Предпоследний поток сознания
Предпоследний поток сознания
Когда-то, в начале своего режиссерского пути, мне казалось, что театр — это сплошное режиссерское искусство. С тех пор произошли большие изменения во мне самом, и прежде всего в нашем искусстве. Возникли насыщение постановочными идеями и устойчивая тяга к сценическим аттракционам, замешанным на психической энергии актера, тяга к поискам одновременно правдивой и психологически изощренной фантастической конструкции. Однако багаж чисто постановочного мастерства не оскудел, наоборот, сегодняшняя сценографическая культура стоит на пороге слияния с режиссурой и совместного открытия новых усложненных пространственных и пластических форм. Это — соединение тончайших биологических процессов в организме актера с полифоническим движением всех остальных сценических выразителей, причудливая система, комбинирующая импровизационные (автономно существующие) блоки театрального процесса с опорными, но тем не менее подвижными конструкциями других сценических построений. Сегодня такую надежно функционирующую систему один человек придумать и «запустить на орбиту» не в силах. Я убежден, в современном искусстве так же, как в науке, происходит все более узкая специализация. Постановщик все чаще мечтает о режиссерской группе, как автор большого кинематографического проекта — о большой компании сценаристов, помощников, разрабатывающих один общий замысел. Сейчас мы слишком много знаем о театре и слишком многого от него хотим. Сегодня тезис «Театр — искусство коллективное» приобретает во многом новое значение. В наше время театральный спектакль, как и фильм большого кинематографа, должен сочиняться группой разнообразных лиц, конгломератом разнородных по своему характеру творцов, не похожих и не повторяющих друг друга, их общая эстетическая платформа также не должна быть закована в жесткие границы — она должна быть подвижной и раскрепощенной. Спектакль должен монтироваться из самостоятельно и талантливо сочиненных блоков, тщательно подгоняемых в единое и живое целое. В какие-то отдельные, очень короткие ключевые моменты такого сочленения нужна одна-единственная воля, один-единственный мозг и одна-единственная (лучше — божественная; интуиция супер-профессионала.

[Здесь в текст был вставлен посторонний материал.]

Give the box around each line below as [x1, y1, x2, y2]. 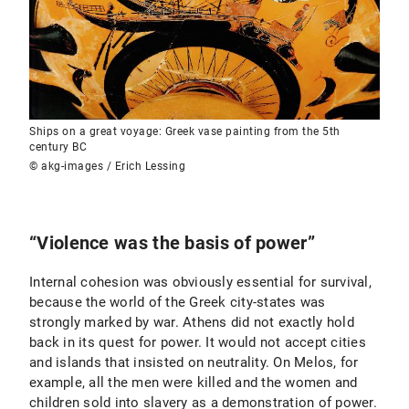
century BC [29, 141, 87, 153]
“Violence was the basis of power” [29, 232, 315, 254]
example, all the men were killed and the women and [29, 374, 358, 391]
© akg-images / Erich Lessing [29, 160, 185, 173]
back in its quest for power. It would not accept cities [29, 334, 366, 351]
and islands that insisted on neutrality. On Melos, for [29, 354, 359, 371]
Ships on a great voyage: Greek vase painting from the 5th [29, 125, 341, 138]
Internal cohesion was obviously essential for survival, [29, 274, 372, 290]
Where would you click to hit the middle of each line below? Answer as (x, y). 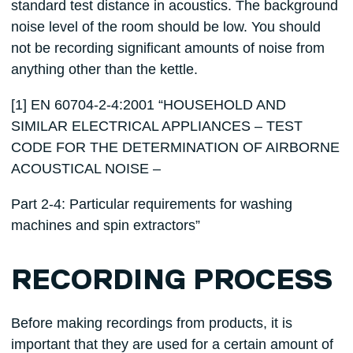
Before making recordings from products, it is (151, 323)
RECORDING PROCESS (171, 281)
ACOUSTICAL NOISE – (85, 168)
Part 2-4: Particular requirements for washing (151, 204)
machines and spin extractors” (105, 225)
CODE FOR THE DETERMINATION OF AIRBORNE (175, 147)
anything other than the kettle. (104, 69)
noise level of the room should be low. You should (165, 26)
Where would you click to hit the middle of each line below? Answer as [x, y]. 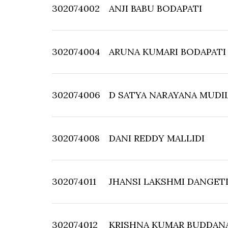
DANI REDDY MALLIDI [157, 138]
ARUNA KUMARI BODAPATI [167, 52]
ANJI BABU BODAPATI [155, 8]
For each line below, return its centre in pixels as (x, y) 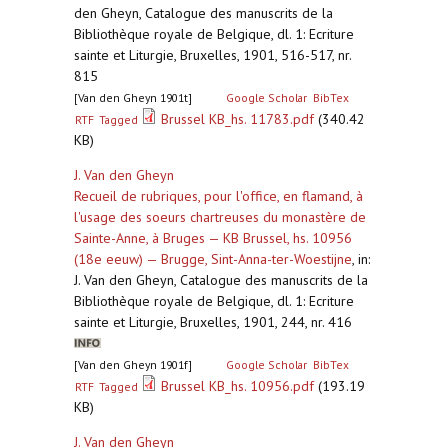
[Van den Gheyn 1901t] (133, 97)
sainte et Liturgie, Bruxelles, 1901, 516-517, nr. (212, 55)
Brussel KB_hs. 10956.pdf (238, 386)
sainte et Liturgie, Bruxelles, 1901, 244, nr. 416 (217, 322)
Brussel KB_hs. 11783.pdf (238, 119)
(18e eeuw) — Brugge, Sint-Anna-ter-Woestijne (213, 259)
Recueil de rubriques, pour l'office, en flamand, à (218, 196)
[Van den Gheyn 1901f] (133, 364)
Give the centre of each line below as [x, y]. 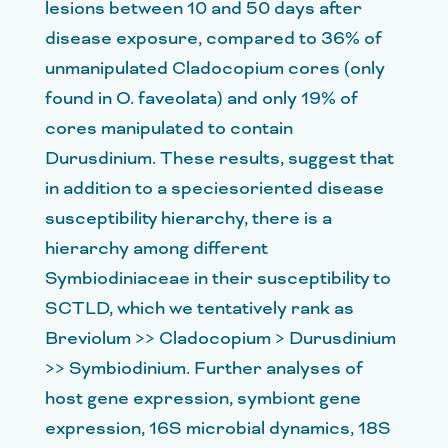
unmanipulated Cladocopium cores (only [215, 68]
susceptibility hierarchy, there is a [188, 218]
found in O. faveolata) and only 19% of [201, 98]
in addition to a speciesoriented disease [214, 188]
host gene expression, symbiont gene [203, 398]
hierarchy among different [156, 248]
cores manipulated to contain [169, 128]
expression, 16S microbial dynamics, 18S [218, 428]
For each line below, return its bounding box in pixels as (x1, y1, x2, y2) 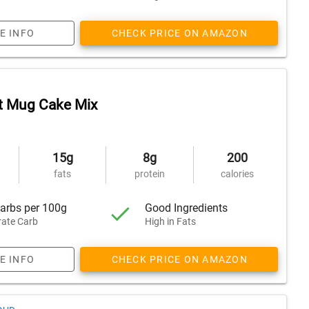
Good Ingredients (145, 201, 228, 215)
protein (134, 168, 165, 179)
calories (220, 168, 254, 179)
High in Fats (145, 215, 197, 227)
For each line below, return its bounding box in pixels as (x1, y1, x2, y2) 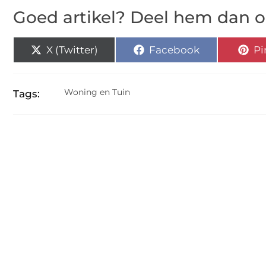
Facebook (148, 43, 199, 56)
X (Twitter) (46, 43, 98, 56)
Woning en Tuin (64, 87, 130, 97)
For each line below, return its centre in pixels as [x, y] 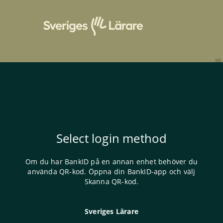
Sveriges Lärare [111, 212]
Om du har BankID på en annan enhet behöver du [111, 162]
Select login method [111, 138]
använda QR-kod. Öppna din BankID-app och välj [111, 172]
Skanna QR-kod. [111, 182]
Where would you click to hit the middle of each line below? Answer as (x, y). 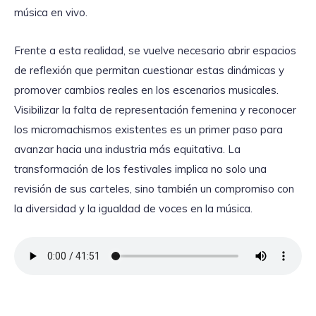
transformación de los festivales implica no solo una (140, 169)
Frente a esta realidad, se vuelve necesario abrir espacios (155, 51)
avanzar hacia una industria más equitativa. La (127, 150)
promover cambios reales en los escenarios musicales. (146, 90)
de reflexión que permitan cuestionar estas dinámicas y (149, 71)
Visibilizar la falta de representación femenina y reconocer (155, 110)
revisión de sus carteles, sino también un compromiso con (154, 189)
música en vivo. (51, 13)

Для меня принципиально важно, затевая в Ленкоме очередной театральный проект, сформировать группу ведущих сочинителей таким образом, чтобы автором произносимого со сцены текста был человек, мало чем уступающий по своей одаренности Вильяму Шекспиру. Таких всего-то несколько человек. Григорий Горин с Андреем Вознесенским, да Нина Садур с Людмилой Петрушевской, ну, может быть, еще Галин Александр с Дмитрием Липскеровым. Обязательно нужен композитор, никак не уступающий Геннадию Гладкову, Алексею Рыбникову, Михаилу Глузу и Сергею Рудницкому. Хотел бы назвать и другие имена, но рука не поднимается — лучших уже не найду. И хорошо бы художника с подобным же пространственным, режиссерским и архитектурным талантом, каким располагает Олег Шейнцис.
Чтобы раздвигал несущие стены, менял этажные перекрытия и закладывал такие сметы расходов, что повергали бы в ужас всех театральных директоров, кроме Марка Варшавера.
Варшавер только прикидывается директором Ленкома, на самом деле он его художественный и экономический продюсер, который слишком хорошо знает все сферы сценического созидания, прежде всего театральную экономику и все наши допустимые и недопустимые возможности. Поэтому, когда он знакомится с очередным замыслом Шейнциса, всегда слегка бледнеет, иногда зеленеет, но при этом обычно говорит: «Ай-яй-яй как все-таки интересно!.. Лошадей настоящих в этот раз не будет? Странно. И стены сверлить не будем? Мило. А накладных кругов из бронестекла почему не вижу? И сколько всего оборонных заводов загрузим продукцией? Ни одного? Поразительно! Но пуговички на костюмчике, конечно, положим алмазные?.. Обыкновенные? Потрясающе!»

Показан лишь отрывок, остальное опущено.